(Beginning of Supplied information)

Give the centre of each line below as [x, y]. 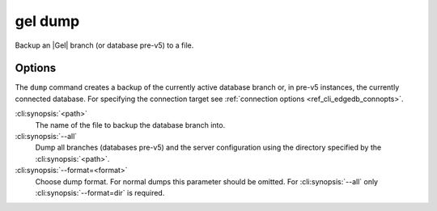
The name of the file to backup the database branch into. [130, 124]
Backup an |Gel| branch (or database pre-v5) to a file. [104, 45]
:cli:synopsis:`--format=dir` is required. [100, 192]
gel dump [47, 21]
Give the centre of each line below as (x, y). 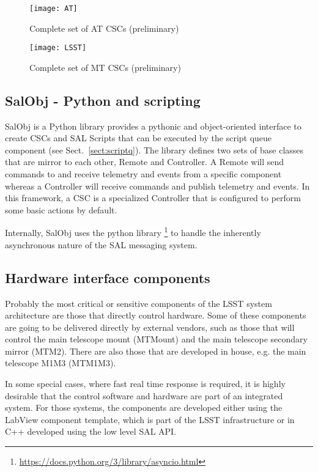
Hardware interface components (108, 277)
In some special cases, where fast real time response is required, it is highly (145, 384)
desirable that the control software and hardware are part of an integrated (144, 395)
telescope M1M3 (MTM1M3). (61, 363)
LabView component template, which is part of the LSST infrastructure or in (150, 419)
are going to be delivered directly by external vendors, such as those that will (150, 327)
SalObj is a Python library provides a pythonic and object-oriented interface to (153, 126)
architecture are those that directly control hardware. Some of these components (156, 315)

(End of Supplied information)

Exercise instructions →
Set down only the lines from the one with "Backup an |Gel|" through the end of the entries, exactly as they appear, leaving out each picture.

Answer to this task →
Backup an |Gel| branch (or database pre-v5) to a file. [104, 45]
:cli:synopsis:`--format=dir` is required. [100, 192]
gel dump [47, 21]
Give the centre of each line below as (x, y). 
Hardware interface components (108, 277)
In some special cases, where fast real time response is required, it is highly (145, 384)
desirable that the control software and hardware are part of an integrated (144, 395)
telescope M1M3 (MTM1M3). (61, 363)
LabView component template, which is part of the LSST infrastructure or in (150, 419)
are going to be delivered directly by external vendors, such as those that will (150, 327)
SalObj is a Python library provides a pythonic and object-oriented interface to (153, 126)
architecture are those that directly control hardware. Some of these components (156, 315)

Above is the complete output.